Note also that keeping total compensation equal in real terms results in increased wage inequality. Suppose that the average cost of health insurance is $6,000 per worker covered and only 60% of median workers get coverage. The median worker whose wages are $30,000 must give up $360 in wage increase to maintain the same real compensation: more than 1% in real terms. In contast, if the top 1% have 100% coverage and $300,000 in wages, they need to give up $600 in wages to maintain the same employer cost in real terms. The impact on real wages for this group is only .2%.

4 comments:

Anonymous said...

The article does point out that benefits increased, offsetting the relative decline in wages, until last summer; since then, even the benefits increase has not kept pace with inflation.

The increased benefits are principally health insurance. We're already in a health-care-cost crisis - it's arguably a more significant problem for Americans than terrorism - and this is just another facet.

Nevertheless, I don't see the evidence for your point. Real wages are declining while corporate profits are rising. (To make matters worse, compensation gains are concentrated at the top.) The rich are getting richer, the poor poorer.

The fact is that the rising costs of benefits are being used by corporations as an excuse to slow compensation increases. To some extent this is justifiable, because companies cannot accurately predict what health-care benefits are going to cost them in the future, so they are less inclined to risk increasing their total compensation packages.

To me it all comes back to the health-care-cost crisis. It's literally killing people, on top of the economic ruin (leading cause of personal bankruptcy). Yet every proposal for reforming the (obviously corrupt) system we have now gets torpedoed. Why?

Anonymous said...

Productivity has been increasing, as the article points out, while compensation has remained stagnant. The difference has not been consumed entirely by rising benefit costs - corporate profits are up. Executive pay is also way up.

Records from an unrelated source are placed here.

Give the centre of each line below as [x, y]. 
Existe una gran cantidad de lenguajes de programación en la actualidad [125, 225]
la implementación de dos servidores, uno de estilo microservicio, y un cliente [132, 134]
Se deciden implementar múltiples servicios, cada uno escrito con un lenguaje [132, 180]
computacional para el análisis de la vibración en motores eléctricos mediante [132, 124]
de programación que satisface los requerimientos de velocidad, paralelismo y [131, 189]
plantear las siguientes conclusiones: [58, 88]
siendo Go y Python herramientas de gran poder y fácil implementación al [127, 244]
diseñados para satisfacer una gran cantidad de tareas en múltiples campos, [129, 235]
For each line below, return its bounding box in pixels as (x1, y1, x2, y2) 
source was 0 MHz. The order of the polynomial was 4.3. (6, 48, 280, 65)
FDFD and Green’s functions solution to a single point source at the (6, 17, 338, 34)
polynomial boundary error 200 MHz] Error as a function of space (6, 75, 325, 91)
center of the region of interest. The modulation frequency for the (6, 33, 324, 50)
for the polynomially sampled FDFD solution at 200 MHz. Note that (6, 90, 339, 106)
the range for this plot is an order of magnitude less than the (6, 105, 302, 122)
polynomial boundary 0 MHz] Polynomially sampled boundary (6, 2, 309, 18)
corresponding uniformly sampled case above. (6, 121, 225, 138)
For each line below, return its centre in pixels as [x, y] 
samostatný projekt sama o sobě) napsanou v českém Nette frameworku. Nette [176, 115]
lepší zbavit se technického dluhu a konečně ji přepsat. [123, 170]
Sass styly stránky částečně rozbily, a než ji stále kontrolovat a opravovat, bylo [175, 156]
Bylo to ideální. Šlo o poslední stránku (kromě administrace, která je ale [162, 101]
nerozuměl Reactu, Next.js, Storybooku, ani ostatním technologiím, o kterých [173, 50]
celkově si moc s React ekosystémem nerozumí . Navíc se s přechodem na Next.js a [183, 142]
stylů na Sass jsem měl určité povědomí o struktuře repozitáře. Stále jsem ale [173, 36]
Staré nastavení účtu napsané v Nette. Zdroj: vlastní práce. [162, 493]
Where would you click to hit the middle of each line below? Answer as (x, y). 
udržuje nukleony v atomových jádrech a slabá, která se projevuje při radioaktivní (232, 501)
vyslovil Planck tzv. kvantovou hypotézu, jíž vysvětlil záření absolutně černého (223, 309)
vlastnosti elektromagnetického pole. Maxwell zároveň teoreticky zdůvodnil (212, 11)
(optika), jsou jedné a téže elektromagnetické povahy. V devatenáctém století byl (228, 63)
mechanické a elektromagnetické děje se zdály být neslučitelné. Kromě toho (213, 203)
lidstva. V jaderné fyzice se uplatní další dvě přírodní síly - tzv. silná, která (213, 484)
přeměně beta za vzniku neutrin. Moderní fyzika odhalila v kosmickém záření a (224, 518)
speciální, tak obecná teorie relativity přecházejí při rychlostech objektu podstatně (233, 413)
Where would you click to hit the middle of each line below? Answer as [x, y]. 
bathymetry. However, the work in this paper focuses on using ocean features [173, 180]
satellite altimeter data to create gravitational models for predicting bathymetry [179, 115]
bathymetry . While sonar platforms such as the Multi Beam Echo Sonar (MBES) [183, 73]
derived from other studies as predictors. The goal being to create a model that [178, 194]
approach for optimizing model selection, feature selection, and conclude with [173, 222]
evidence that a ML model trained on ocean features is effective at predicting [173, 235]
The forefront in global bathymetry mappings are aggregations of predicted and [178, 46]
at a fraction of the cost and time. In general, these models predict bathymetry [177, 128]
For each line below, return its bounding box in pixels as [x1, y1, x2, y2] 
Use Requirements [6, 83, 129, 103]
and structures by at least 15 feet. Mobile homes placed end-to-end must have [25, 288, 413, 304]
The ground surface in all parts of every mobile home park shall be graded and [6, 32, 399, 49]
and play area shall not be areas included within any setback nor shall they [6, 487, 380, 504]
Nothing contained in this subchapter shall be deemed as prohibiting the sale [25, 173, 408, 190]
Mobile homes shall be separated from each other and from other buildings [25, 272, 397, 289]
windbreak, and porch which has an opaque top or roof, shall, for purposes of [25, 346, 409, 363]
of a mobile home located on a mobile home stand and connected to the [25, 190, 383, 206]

So it isn't just the rise in benefit costs; the real story is more complex. But the point of the story remains true: workers are generally no better off now than they were years ago, in spite of the increased productivity they have delivered. Meanwhile, stockholders [like me] and executives are doing really, really well.

Your update scores a major point: holding total compensation constant would increase wage disparity, ceterus paribus. Add to that the huge increases in executive pay, and the disparities get much worse.

Our economic system is producing a feudal society. Wage-earners are often serfs who cannot leave their employers, not only because they need the pay, but because they fear the loss of health care benefits.

The Middle Ages are fun to visit, but I don't want to live there. Especially not if the baronial class contains a large proportion of insurance industry executives.

Will McLean said...

There's a problem with using productivity as a benchmark. If, for example, the cost of an imported input increases and is passed along to consumers, then that counts as a productivity increase.

Exxon, with the same number of workers, gets more income. But there's no reason to think that Exxon workers or shareholders are necessarily better off because of a price increase that is just sufficient to pay for an increase in payments to, say, the Government of Venezuela

bhec said...
This comment has been removed by a blog administrator.